_Exercise aim_. Begin at the line containing "Checkov Check ID [11, 130, 151, 151]" and copy each line exactly through the end of the records, leaving out what comes before.

-- Dataset extract follows --

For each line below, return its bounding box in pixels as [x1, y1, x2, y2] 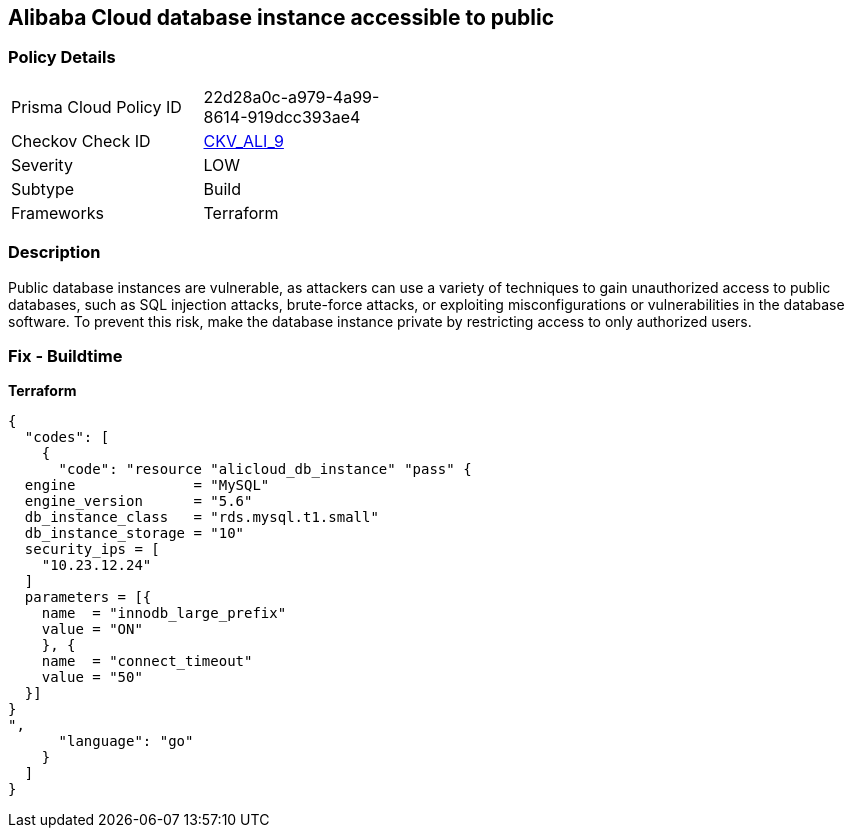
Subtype [11, 178, 75, 199]
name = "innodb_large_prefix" [41, 605, 287, 622]
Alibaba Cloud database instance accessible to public [8, 5, 555, 30]
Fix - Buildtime [8, 345, 123, 366]
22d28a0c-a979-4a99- [203, 86, 380, 107]
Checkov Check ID [11, 130, 151, 151]
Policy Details [8, 47, 116, 68]
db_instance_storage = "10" [24, 525, 245, 542]

-- Dataset extract concluded --

_Task output_.
Checkov Check ID [11, 130, 151, 151]
Policy Details [8, 47, 116, 68]
db_instance_storage = "10" [24, 525, 245, 542]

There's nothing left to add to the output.